Stored items:
++++++

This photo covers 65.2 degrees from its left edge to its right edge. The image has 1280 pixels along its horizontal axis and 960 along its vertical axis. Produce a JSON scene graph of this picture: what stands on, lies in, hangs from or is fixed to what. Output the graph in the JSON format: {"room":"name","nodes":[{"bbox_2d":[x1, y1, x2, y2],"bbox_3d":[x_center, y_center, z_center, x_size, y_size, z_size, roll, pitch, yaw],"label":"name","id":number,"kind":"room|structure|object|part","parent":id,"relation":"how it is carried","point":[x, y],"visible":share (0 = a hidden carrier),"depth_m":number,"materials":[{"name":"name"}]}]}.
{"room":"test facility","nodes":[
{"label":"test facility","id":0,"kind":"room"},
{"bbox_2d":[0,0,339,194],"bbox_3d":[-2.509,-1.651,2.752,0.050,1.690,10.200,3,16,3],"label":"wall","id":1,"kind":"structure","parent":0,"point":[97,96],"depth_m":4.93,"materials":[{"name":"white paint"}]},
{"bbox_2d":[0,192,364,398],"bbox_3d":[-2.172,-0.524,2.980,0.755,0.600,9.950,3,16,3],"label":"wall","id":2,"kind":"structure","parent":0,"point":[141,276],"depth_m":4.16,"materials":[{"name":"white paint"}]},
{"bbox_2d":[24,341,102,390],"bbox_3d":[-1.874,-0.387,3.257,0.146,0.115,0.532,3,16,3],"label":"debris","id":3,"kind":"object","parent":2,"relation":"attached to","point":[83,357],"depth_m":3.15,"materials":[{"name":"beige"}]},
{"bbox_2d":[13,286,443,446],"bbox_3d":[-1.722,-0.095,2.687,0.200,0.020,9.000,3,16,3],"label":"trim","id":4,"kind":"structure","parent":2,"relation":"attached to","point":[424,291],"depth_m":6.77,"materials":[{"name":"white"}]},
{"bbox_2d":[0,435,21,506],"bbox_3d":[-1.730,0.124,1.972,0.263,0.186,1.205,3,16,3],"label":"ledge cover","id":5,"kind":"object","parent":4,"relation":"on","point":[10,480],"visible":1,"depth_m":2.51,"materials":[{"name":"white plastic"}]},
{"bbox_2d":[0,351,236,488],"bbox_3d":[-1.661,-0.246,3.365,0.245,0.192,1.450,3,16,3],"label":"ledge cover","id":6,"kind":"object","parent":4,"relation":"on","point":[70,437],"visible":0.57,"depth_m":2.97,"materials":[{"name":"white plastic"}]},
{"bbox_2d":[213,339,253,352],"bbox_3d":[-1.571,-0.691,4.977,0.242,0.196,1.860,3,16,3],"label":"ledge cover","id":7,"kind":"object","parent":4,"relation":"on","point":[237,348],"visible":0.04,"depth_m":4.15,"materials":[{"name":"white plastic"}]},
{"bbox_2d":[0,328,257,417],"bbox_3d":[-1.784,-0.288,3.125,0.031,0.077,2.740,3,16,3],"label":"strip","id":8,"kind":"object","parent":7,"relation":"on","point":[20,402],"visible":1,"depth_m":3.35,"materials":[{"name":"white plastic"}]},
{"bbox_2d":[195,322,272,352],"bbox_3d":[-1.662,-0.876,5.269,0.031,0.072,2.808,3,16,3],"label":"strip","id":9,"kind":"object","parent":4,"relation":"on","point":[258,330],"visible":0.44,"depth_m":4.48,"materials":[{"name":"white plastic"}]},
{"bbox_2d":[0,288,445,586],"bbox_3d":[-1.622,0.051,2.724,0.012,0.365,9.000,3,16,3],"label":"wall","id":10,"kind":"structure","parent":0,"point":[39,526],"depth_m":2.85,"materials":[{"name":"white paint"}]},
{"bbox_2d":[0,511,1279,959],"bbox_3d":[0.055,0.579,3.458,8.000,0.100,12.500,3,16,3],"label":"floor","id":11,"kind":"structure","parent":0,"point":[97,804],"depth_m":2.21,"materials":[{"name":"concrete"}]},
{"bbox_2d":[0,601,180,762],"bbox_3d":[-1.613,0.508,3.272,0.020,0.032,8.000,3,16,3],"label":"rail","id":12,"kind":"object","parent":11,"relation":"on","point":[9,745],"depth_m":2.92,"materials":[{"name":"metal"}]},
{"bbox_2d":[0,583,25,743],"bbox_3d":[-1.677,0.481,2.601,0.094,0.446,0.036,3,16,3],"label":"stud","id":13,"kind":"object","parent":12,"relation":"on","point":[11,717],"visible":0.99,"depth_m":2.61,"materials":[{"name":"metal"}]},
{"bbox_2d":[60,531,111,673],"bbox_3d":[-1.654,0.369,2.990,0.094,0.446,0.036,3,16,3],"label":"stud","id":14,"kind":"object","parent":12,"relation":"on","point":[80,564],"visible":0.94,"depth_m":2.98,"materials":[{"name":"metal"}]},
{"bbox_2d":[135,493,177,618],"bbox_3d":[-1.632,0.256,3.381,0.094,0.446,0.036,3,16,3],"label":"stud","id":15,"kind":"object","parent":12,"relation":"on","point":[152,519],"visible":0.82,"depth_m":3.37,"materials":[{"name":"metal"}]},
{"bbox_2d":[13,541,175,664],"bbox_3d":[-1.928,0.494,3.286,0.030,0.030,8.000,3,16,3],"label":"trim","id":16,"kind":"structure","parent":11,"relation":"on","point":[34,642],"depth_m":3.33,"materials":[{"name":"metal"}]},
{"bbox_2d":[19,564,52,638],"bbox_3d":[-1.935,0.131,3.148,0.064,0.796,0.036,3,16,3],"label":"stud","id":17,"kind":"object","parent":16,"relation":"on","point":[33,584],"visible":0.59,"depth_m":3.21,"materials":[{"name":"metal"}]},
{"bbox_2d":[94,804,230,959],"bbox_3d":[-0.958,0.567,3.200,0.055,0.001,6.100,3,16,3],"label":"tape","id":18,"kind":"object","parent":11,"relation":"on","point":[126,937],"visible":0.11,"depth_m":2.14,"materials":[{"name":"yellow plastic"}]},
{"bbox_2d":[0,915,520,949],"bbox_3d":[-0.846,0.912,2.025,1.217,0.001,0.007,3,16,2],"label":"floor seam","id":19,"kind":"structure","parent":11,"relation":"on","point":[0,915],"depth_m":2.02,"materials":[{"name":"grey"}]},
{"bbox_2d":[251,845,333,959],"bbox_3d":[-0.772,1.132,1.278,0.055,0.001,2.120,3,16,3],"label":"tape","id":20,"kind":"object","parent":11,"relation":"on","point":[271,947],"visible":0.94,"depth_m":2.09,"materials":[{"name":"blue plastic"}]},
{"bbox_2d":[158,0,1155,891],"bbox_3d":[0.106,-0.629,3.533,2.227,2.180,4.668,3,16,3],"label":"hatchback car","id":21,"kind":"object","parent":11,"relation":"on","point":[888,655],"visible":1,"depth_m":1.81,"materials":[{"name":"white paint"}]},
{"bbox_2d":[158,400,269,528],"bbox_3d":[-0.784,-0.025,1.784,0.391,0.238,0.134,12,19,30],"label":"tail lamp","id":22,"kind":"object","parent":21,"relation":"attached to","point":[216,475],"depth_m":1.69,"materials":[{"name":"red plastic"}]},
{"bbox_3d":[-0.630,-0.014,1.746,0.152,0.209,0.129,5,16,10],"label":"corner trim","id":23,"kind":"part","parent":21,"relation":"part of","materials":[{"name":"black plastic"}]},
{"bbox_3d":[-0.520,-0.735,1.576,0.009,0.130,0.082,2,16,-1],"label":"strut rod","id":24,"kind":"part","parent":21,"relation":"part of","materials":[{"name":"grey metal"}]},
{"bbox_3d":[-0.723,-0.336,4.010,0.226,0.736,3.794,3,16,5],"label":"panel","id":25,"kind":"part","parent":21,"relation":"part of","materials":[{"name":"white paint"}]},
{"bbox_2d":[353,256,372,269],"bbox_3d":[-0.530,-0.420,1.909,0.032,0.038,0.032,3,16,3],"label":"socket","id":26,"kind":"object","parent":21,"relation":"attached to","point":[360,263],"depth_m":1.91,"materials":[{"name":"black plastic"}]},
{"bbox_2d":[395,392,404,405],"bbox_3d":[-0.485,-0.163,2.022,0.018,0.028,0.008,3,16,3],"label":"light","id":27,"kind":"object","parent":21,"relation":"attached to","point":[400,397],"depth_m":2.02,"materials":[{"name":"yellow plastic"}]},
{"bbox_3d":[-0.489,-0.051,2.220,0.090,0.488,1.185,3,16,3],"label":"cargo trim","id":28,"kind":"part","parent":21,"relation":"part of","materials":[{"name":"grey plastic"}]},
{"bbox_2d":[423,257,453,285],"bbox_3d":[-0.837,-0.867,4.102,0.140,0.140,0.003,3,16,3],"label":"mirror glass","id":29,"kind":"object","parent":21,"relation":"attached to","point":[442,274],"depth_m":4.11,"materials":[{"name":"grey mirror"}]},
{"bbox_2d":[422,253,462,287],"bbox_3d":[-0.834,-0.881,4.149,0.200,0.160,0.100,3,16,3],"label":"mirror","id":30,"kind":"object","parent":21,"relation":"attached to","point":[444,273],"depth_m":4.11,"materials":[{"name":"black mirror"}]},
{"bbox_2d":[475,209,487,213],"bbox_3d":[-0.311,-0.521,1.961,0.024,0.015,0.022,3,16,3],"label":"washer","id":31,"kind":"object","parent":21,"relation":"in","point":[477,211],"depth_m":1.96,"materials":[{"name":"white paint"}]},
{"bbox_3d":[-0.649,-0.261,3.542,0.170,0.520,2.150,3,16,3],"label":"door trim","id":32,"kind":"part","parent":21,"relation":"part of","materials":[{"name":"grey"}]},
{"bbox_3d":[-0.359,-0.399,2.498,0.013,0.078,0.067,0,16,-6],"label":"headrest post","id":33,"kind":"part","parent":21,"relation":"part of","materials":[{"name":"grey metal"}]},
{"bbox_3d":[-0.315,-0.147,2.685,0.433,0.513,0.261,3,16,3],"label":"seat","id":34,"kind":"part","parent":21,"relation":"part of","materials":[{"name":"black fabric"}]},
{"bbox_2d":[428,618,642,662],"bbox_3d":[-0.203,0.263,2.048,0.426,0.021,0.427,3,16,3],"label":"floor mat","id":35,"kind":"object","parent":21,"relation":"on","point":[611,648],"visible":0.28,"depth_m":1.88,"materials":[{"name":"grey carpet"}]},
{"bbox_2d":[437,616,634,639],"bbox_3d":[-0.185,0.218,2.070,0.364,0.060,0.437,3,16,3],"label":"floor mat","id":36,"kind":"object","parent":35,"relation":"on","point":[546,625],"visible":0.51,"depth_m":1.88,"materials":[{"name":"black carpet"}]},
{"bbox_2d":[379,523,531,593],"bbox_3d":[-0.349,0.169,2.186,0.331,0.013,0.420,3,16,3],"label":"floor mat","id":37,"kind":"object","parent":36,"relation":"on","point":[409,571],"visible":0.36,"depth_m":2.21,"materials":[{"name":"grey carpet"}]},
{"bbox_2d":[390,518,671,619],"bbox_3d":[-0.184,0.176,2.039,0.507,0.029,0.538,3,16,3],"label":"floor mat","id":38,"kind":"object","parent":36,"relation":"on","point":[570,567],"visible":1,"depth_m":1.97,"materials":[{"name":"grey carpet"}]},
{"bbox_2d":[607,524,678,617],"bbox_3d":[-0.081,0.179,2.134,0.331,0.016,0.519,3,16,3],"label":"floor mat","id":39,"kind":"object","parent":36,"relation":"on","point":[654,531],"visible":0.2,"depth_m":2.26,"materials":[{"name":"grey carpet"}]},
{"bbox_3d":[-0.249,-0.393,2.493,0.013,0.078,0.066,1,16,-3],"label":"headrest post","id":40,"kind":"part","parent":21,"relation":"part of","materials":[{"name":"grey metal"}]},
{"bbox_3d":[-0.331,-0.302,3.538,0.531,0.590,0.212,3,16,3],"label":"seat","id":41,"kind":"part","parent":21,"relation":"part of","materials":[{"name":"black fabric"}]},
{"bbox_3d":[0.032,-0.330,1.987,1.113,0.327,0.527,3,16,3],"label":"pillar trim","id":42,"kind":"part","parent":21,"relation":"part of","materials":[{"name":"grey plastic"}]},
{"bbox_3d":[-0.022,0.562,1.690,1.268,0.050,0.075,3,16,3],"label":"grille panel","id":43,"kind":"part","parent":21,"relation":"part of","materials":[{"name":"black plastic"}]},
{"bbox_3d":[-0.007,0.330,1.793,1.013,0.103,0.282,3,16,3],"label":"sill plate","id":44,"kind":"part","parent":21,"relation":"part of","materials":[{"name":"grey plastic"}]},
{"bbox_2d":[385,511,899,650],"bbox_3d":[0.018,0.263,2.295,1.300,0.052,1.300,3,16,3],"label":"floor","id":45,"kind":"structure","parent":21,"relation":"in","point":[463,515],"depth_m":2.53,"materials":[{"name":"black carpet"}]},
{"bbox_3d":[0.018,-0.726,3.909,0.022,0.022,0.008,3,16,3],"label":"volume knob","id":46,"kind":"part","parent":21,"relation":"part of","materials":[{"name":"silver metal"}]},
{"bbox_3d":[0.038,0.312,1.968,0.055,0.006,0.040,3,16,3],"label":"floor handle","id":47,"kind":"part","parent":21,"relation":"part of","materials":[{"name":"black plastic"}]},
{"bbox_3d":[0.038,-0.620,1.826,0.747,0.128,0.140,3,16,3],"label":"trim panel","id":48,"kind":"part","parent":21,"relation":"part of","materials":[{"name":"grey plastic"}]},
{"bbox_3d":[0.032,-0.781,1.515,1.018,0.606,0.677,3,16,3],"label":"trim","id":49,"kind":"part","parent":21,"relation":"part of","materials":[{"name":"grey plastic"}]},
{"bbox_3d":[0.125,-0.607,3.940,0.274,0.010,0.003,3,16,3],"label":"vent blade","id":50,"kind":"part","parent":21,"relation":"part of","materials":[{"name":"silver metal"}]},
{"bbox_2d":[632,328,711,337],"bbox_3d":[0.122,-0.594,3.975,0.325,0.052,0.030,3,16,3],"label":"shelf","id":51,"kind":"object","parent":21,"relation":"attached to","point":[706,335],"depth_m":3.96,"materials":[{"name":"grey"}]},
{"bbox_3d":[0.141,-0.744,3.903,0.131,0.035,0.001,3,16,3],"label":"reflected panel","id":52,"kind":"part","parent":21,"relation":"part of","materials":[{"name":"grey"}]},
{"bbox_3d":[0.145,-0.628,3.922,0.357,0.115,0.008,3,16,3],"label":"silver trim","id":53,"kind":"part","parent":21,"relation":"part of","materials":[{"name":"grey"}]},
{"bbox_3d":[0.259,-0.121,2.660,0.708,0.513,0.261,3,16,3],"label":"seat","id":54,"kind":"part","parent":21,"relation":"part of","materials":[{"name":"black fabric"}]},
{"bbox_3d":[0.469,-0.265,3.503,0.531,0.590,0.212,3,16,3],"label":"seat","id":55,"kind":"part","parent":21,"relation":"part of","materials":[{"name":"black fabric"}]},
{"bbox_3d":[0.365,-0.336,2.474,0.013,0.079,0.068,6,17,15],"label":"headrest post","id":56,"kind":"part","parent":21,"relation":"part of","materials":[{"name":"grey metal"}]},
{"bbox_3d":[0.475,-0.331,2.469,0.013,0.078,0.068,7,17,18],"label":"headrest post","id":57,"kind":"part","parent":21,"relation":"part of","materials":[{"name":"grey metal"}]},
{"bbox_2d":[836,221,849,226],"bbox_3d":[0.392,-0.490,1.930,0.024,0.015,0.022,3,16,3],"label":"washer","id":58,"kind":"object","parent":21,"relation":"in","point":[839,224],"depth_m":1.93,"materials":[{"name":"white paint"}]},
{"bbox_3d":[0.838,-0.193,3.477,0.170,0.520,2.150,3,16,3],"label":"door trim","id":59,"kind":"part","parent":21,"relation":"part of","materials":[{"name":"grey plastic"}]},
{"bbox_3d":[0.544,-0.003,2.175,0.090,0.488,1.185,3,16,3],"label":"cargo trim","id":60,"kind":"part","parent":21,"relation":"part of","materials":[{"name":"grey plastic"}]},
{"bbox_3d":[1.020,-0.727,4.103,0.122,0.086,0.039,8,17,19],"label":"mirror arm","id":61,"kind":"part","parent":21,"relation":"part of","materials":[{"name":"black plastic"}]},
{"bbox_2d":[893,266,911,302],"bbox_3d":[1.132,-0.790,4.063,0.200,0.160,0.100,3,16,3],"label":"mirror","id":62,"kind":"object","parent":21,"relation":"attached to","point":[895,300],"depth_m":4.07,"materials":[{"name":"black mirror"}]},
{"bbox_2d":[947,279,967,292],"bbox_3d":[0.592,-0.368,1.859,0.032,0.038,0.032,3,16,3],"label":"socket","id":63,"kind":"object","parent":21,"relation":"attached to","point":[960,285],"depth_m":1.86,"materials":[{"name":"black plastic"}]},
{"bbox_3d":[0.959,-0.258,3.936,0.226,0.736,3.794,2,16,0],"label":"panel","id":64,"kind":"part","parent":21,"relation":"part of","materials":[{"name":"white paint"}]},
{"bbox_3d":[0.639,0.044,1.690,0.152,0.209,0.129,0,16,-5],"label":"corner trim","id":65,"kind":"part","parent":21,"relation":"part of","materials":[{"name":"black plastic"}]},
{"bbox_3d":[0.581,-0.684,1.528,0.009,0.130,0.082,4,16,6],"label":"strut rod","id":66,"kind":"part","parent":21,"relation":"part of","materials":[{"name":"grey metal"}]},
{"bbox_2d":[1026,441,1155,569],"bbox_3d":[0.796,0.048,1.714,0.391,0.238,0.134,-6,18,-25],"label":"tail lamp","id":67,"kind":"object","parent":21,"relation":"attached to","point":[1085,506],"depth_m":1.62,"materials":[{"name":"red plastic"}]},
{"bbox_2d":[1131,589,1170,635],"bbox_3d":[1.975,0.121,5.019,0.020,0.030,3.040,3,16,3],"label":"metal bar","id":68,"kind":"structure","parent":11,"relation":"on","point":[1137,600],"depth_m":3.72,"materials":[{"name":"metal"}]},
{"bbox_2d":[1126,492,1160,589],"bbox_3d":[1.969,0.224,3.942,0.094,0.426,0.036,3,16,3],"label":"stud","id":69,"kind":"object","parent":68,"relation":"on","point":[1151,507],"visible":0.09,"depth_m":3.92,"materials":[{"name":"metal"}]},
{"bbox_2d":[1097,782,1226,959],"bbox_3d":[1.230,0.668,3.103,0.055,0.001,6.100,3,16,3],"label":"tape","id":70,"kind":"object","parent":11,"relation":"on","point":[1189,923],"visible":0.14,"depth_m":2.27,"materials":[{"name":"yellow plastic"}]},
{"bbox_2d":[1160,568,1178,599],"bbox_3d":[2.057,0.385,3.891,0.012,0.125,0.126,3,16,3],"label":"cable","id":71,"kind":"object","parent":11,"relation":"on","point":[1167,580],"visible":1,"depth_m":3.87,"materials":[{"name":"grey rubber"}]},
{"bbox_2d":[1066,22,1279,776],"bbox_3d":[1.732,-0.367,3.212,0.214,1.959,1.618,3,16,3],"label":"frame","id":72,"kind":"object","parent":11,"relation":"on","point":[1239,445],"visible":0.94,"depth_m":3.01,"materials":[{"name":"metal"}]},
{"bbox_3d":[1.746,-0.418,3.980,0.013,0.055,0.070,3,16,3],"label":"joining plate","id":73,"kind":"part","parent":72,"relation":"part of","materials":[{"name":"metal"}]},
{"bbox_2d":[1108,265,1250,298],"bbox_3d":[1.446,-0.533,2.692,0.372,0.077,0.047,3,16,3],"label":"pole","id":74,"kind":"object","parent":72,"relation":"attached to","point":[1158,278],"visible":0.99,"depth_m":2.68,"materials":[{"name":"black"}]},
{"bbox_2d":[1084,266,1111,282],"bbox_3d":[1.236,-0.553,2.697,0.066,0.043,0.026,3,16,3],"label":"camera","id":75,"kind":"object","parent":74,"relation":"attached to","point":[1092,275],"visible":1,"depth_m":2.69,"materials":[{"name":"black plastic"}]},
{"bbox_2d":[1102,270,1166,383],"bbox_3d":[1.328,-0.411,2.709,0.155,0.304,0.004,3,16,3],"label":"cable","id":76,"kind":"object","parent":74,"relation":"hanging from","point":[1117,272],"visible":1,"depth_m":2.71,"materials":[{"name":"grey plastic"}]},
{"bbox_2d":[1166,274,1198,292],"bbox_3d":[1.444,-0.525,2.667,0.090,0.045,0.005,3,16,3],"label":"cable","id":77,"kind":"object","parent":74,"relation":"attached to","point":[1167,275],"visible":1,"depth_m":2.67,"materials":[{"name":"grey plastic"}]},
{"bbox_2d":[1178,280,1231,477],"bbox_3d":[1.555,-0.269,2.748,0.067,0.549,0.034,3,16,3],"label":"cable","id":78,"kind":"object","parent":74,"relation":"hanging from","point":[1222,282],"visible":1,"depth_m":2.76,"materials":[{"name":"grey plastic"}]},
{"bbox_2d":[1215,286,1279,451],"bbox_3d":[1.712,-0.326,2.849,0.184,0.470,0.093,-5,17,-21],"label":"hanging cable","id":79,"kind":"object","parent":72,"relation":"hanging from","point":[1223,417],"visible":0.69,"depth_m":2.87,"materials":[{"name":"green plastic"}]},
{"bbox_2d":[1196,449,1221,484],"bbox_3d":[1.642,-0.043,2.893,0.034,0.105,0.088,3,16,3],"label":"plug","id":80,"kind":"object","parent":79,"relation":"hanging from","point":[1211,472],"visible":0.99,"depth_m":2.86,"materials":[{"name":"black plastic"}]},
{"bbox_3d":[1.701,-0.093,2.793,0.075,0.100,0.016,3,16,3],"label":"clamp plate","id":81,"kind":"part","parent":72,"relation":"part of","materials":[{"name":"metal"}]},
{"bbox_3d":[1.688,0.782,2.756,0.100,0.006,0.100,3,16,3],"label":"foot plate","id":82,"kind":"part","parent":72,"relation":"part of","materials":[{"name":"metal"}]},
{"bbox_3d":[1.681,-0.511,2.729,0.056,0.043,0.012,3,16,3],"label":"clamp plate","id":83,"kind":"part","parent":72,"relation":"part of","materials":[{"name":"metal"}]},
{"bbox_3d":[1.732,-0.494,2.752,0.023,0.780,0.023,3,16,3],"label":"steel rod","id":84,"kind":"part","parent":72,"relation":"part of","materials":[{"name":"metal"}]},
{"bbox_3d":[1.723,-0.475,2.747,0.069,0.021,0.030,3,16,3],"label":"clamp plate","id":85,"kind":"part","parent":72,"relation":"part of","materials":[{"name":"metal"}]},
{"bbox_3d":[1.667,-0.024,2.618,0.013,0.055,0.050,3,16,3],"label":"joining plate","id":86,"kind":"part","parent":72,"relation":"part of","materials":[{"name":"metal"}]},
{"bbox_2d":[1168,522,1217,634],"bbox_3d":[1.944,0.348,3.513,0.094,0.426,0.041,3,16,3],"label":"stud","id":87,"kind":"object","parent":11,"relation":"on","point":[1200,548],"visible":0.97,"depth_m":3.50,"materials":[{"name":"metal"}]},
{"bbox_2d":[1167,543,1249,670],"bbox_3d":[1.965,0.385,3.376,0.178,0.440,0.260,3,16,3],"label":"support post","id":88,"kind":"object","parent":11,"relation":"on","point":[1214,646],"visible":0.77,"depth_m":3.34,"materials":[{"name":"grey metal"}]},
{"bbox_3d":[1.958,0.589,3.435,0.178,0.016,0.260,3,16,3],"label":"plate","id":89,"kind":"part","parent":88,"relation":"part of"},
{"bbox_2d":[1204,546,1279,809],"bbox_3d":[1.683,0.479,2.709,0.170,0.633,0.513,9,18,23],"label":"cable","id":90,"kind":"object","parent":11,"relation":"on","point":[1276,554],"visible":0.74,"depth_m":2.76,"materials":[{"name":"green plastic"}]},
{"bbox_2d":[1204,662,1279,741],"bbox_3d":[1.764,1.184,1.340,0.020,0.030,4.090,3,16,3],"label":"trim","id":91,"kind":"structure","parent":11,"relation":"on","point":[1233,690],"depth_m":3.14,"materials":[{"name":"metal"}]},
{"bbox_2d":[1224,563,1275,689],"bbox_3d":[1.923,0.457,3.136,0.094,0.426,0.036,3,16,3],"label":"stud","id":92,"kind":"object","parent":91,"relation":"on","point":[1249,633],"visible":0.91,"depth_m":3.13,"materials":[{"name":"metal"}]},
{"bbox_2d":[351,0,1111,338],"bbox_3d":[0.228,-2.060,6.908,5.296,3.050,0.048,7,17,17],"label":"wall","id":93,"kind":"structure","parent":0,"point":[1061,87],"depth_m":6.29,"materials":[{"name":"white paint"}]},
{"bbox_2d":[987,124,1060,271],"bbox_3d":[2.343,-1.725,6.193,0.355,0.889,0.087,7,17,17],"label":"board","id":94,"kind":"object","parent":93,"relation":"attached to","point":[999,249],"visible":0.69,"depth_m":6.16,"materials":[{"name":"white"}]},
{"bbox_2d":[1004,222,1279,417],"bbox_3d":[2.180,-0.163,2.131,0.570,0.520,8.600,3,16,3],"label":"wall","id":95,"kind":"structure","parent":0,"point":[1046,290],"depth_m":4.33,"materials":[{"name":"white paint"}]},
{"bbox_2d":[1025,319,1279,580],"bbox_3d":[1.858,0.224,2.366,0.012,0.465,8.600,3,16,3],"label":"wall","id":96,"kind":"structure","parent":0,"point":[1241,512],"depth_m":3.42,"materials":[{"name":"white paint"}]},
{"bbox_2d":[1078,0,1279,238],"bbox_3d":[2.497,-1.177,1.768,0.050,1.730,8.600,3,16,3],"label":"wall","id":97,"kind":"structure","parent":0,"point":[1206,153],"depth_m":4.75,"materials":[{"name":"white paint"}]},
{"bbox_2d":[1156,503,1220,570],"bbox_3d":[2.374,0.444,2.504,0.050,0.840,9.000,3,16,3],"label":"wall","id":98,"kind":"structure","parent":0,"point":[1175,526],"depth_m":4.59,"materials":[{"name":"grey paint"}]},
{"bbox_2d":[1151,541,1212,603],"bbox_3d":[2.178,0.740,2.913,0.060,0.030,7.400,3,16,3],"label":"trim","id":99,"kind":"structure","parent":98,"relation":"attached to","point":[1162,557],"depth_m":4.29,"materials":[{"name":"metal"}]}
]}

++++++

*WHAT YOU HAVE TO DO*: Go through the records and report each line that contains "washer".

*RESPONSE TO THE EXERCISE*:
{"bbox_2d":[475,209,487,213],"bbox_3d":[-0.311,-0.521,1.961,0.024,0.015,0.022,3,16,3],"label":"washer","id":31,"kind":"object","parent":21,"relation":"in","point":[477,211],"depth_m":1.96,"materials":[{"name":"white paint"}]},
{"bbox_2d":[836,221,849,226],"bbox_3d":[0.392,-0.490,1.930,0.024,0.015,0.022,3,16,3],"label":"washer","id":58,"kind":"object","parent":21,"relation":"in","point":[839,224],"depth_m":1.93,"materials":[{"name":"white paint"}]},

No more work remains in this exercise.